Work request: Could you output each line below exactly as it appears, excluding any pictures?

Data shown:

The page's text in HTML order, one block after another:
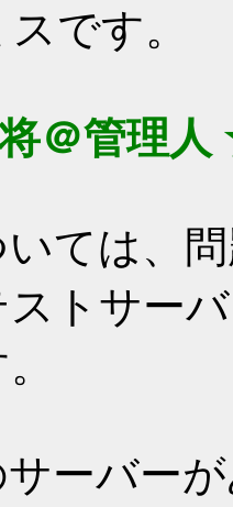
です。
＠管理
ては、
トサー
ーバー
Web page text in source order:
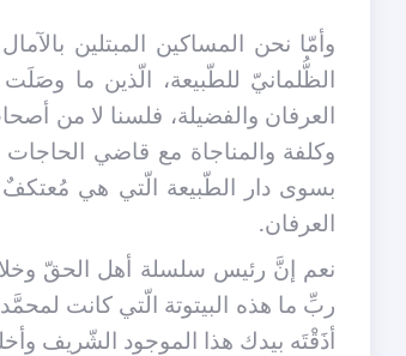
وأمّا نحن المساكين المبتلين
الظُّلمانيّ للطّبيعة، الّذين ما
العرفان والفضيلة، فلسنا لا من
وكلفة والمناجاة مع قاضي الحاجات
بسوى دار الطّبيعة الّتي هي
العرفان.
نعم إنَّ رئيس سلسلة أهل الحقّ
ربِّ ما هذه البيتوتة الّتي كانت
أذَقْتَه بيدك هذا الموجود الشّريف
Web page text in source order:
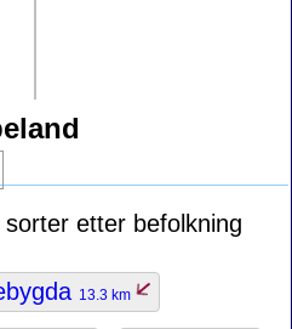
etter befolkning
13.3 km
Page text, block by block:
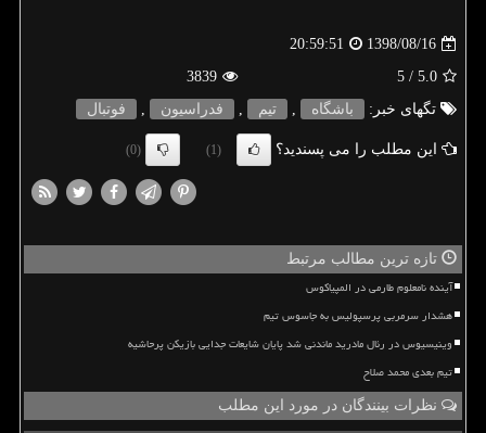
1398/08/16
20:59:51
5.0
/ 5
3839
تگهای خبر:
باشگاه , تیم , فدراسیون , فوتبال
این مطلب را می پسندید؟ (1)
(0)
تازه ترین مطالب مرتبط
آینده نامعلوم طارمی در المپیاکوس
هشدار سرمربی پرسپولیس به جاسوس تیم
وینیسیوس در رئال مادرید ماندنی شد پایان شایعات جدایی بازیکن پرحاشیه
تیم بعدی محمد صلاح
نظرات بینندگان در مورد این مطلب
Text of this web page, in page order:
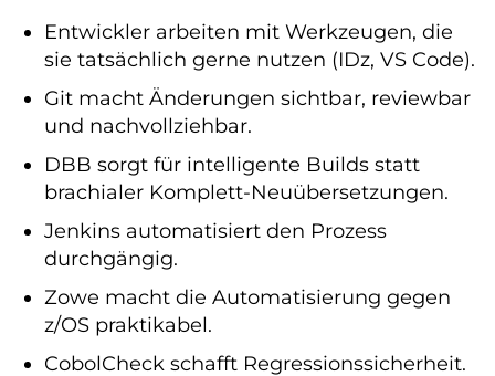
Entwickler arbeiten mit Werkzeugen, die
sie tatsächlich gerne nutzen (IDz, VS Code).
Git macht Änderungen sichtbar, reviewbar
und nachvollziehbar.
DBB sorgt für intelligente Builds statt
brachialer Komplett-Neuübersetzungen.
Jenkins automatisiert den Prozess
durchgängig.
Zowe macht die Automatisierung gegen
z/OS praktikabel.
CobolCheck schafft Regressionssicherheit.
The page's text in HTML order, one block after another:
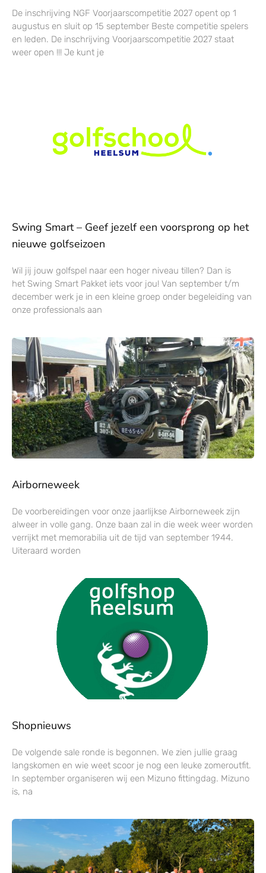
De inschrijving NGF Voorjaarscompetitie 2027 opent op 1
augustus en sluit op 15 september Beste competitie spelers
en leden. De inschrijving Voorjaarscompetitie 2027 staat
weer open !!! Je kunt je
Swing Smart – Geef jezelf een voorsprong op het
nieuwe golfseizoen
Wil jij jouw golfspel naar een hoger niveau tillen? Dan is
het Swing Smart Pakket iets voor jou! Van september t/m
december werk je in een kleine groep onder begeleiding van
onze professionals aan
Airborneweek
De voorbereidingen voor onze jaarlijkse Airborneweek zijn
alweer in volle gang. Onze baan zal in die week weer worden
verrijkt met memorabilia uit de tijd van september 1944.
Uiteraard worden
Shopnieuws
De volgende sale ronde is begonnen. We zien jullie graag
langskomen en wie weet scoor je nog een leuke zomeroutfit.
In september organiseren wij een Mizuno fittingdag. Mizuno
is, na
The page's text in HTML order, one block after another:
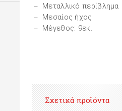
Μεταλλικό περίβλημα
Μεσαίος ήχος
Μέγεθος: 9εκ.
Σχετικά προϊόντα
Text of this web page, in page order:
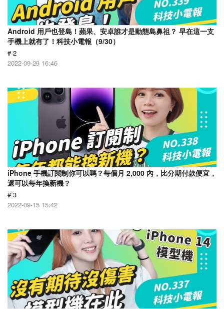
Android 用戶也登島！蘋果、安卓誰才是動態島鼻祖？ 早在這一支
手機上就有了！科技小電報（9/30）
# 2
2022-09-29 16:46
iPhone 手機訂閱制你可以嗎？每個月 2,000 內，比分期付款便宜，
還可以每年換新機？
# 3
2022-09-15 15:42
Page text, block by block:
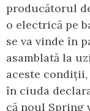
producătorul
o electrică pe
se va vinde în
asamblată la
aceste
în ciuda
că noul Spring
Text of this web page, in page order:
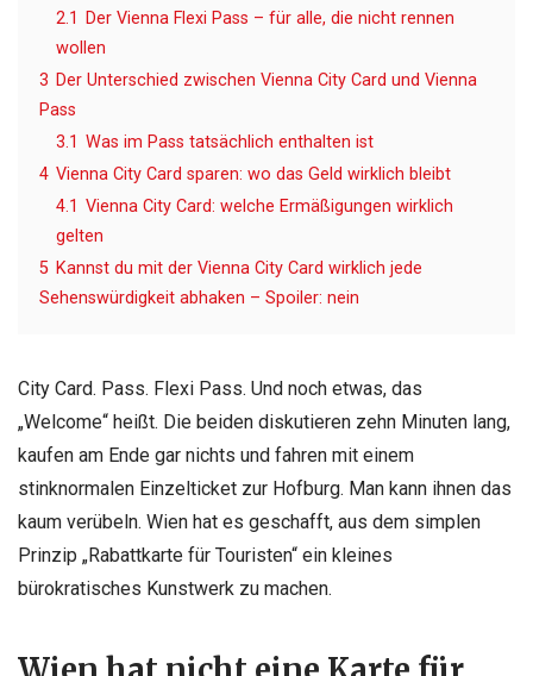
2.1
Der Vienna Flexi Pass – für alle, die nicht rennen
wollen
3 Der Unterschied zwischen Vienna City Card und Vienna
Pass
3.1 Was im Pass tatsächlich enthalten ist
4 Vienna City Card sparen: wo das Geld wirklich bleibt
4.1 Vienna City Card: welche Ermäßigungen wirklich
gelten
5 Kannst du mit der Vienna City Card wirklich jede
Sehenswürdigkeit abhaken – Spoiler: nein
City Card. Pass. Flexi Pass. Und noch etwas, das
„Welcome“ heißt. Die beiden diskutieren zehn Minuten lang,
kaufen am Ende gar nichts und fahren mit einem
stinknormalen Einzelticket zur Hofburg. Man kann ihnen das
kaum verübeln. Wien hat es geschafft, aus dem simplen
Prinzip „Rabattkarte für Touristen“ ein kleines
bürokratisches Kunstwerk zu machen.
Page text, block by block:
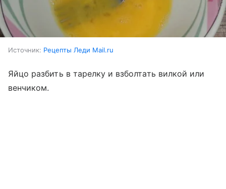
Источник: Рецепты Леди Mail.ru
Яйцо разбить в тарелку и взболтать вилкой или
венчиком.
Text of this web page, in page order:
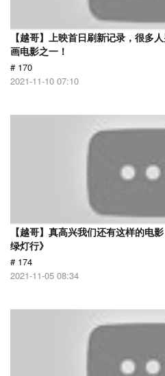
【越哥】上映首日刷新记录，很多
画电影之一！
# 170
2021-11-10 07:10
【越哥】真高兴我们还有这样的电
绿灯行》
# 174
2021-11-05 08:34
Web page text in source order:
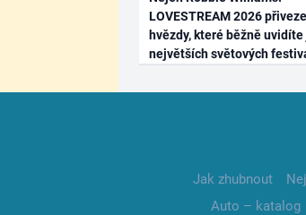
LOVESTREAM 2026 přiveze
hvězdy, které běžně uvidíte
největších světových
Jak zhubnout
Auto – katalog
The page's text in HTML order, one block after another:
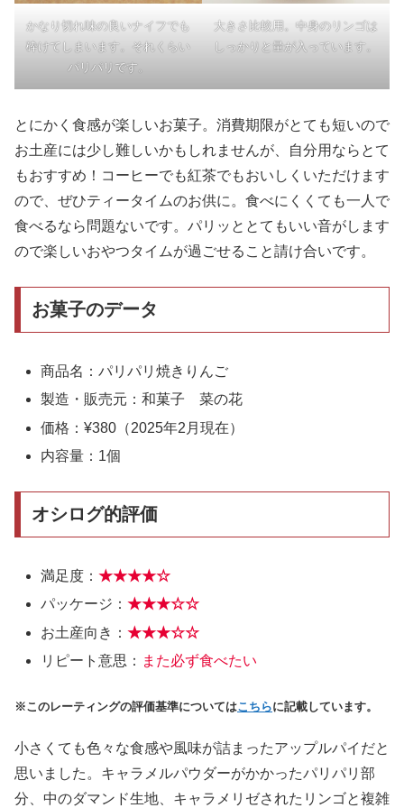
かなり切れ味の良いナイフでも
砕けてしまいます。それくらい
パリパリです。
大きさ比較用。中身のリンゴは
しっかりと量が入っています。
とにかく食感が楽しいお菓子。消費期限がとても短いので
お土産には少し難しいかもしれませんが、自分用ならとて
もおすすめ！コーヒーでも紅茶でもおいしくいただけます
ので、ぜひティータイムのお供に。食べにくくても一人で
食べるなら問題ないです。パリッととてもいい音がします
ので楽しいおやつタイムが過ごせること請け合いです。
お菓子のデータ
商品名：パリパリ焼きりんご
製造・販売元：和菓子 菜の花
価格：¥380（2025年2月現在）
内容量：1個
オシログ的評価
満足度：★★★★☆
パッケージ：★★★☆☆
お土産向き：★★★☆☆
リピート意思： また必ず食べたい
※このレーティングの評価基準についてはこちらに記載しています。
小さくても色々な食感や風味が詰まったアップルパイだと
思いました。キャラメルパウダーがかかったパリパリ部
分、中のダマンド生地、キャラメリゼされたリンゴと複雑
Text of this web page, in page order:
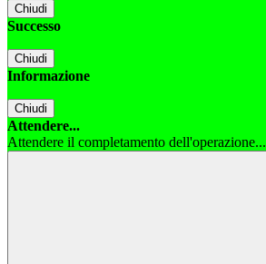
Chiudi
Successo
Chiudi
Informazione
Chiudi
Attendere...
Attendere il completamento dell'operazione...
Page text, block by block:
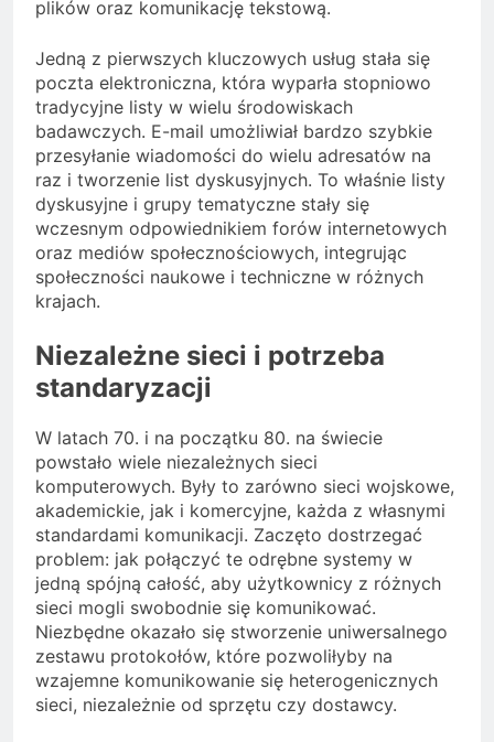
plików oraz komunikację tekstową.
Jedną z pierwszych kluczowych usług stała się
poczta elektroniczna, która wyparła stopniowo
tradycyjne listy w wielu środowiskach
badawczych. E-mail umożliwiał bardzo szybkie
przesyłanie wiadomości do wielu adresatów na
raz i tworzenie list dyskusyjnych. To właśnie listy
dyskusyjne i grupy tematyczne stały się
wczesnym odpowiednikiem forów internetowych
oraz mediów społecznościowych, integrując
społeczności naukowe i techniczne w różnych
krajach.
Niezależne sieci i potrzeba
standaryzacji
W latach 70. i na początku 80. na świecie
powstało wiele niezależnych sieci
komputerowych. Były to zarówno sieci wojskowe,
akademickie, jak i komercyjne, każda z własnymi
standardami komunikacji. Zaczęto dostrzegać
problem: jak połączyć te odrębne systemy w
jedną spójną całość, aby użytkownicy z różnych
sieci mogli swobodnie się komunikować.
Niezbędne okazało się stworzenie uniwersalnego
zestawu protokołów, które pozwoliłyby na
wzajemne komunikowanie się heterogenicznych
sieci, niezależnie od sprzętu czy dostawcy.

Written answer:
The page's text in HTML order, one block after another:
です。
＠管理
ては、
トサー
ーバー
Web page text in source order:
وأمّا نحن المساكين المبتلين
الظُّلمانيّ للطّبيعة، الّذين ما
العرفان والفضيلة، فلسنا لا من
وكلفة والمناجاة مع قاضي الحاجات
بسوى دار الطّبيعة الّتي هي
العرفان.
نعم إنَّ رئيس سلسلة أهل الحقّ
ربِّ ما هذه البيتوتة الّتي كانت
أذَقْتَه بيدك هذا الموجود الشّريف
Web page text in source order:
etter befolkning
13.3 km
Page text, block by block:
1398/08/16
20:59:51
5.0
/ 5
3839
تگهای خبر:
باشگاه , تیم , فدراسیون , فوتبال
این مطلب را می پسندید؟ (1)
(0)
تازه ترین مطالب مرتبط
آینده نامعلوم طارمی در المپیاکوس
هشدار سرمربی پرسپولیس به جاسوس تیم
وینیسیوس در رئال مادرید ماندنی شد پایان شایعات جدایی بازیکن پرحاشیه
تیم بعدی محمد صلاح
نظرات بینندگان در مورد این مطلب
Text of this web page, in page order:
Entwickler arbeiten mit Werkzeugen, die
sie tatsächlich gerne nutzen (IDz, VS Code).
Git macht Änderungen sichtbar, reviewbar
und nachvollziehbar.
DBB sorgt für intelligente Builds statt
brachialer Komplett-Neuübersetzungen.
Jenkins automatisiert den Prozess
durchgängig.
Zowe macht die Automatisierung gegen
z/OS praktikabel.
CobolCheck schafft Regressionssicherheit.
The page's text in HTML order, one block after another:
De inschrijving NGF Voorjaarscompetitie 2027 opent op 1
augustus en sluit op 15 september Beste competitie spelers
en leden. De inschrijving Voorjaarscompetitie 2027 staat
weer open !!! Je kunt je
Swing Smart – Geef jezelf een voorsprong op het
nieuwe golfseizoen
Wil jij jouw golfspel naar een hoger niveau tillen? Dan is
het Swing Smart Pakket iets voor jou! Van september t/m
december werk je in een kleine groep onder begeleiding van
onze professionals aan
Airborneweek
De voorbereidingen voor onze jaarlijkse Airborneweek zijn
alweer in volle gang. Onze baan zal in die week weer worden
verrijkt met memorabilia uit de tijd van september 1944.
Uiteraard worden
Shopnieuws
De volgende sale ronde is begonnen. We zien jullie graag
langskomen en wie weet scoor je nog een leuke zomeroutfit.
In september organiseren wij een Mizuno fittingdag. Mizuno
is, na
The page's text in HTML order, one block after another:
Μεταλλικό περίβλημα
Μεσαίος ήχος
Μέγεθος: 9εκ.
Σχετικά προϊόντα
Text of this web page, in page order:
Android 用戶也登島！蘋果、安卓誰才是動態島鼻祖？ 早在這一支
手機上就有了！科技小電報（9/30）
# 2
2022-09-29 16:46
iPhone 手機訂閱制你可以嗎？每個月 2,000 內，比分期付款便宜，
還可以每年換新機？
# 3
2022-09-15 15:42
Page text, block by block:
producătorul
o electrică pe
se va vinde în
asamblată la
aceste
în ciuda
că noul Spring
Text of this web page, in page order:
2.1
Der Vienna Flexi Pass – für alle, die nicht rennen
wollen
3 Der Unterschied zwischen Vienna City Card und Vienna
Pass
3.1 Was im Pass tatsächlich enthalten ist
4 Vienna City Card sparen: wo das Geld wirklich bleibt
4.1 Vienna City Card: welche Ermäßigungen wirklich
gelten
5 Kannst du mit der Vienna City Card wirklich jede
Sehenswürdigkeit abhaken – Spoiler: nein
City Card. Pass. Flexi Pass. Und noch etwas, das
„Welcome“ heißt. Die beiden diskutieren zehn Minuten lang,
kaufen am Ende gar nichts und fahren mit einem
stinknormalen Einzelticket zur Hofburg. Man kann ihnen das
kaum verübeln. Wien hat es geschafft, aus dem simplen
Prinzip „Rabattkarte für Touristen“ ein kleines
bürokratisches Kunstwerk zu machen.
Page text, block by block:
Источник: Рецепты Леди Mail.ru
Яйцо разбить в тарелку и взболтать вилкой или
венчиком.
Text of this web page, in page order:
【越哥】上映首日刷新记录，很多
画电影之一！
# 170
2021-11-10 07:10
【越哥】真高兴我们还有这样的电
绿灯行》
# 174
2021-11-05 08:34
Web page text in source order:
LOVESTREAM 2026 přiveze
hvězdy, které běžně uvidíte
největších světových
Jak zhubnout
Auto – katalog
The page's text in HTML order, one block after another:
かなり切れ味の良いナイフでも
砕けてしまいます。それくらい
パリパリです。
大きさ比較用。中身のリンゴは
しっかりと量が入っています。
とにかく食感が楽しいお菓子。消費期限がとても短いので
お土産には少し難しいかもしれませんが、自分用ならとて
もおすすめ！コーヒーでも紅茶でもおいしくいただけます
ので、ぜひティータイムのお供に。食べにくくても一人で
食べるなら問題ないです。パリッととてもいい音がします
ので楽しいおやつタイムが過ごせること請け合いです。
お菓子のデータ
商品名：パリパリ焼きりんご
製造・販売元：和菓子 菜の花
価格：¥380（2025年2月現在）
内容量：1個
オシログ的評価
満足度：★★★★☆
パッケージ：★★★☆☆
お土産向き：★★★☆☆
リピート意思： また必ず食べたい
※このレーティングの評価基準についてはこちらに記載しています。
小さくても色々な食感や風味が詰まったアップルパイだと
思いました。キャラメルパウダーがかかったパリパリ部
分、中のダマンド生地、キャラメリゼされたリンゴと複雑
Text of this web page, in page order:
Chiudi
Successo
Chiudi
Informazione
Chiudi
Attendere...
Attendere il completamento dell'operazione...
Page text, block by block:
plików oraz komunikację tekstową.
Jedną z pierwszych kluczowych usług stała się
poczta elektroniczna, która wyparła stopniowo
tradycyjne listy w wielu środowiskach
badawczych. E-mail umożliwiał bardzo szybkie
przesyłanie wiadomości do wielu adresatów na
raz i tworzenie list dyskusyjnych. To właśnie listy
dyskusyjne i grupy tematyczne stały się
wczesnym odpowiednikiem forów internetowych
oraz mediów społecznościowych, integrując
społeczności naukowe i techniczne w różnych
krajach.
Niezależne sieci i potrzeba
standaryzacji
W latach 70. i na początku 80. na świecie
powstało wiele niezależnych sieci
komputerowych. Były to zarówno sieci wojskowe,
akademickie, jak i komercyjne, każda z własnymi
standardami komunikacji. Zaczęto dostrzegać
problem: jak połączyć te odrębne systemy w
jedną spójną całość, aby użytkownicy z różnych
sieci mogli swobodnie się komunikować.
Niezbędne okazało się stworzenie uniwersalnego
zestawu protokołów, które pozwoliłyby na
wzajemne komunikowanie się heterogenicznych
sieci, niezależnie od sprzętu czy dostawcy.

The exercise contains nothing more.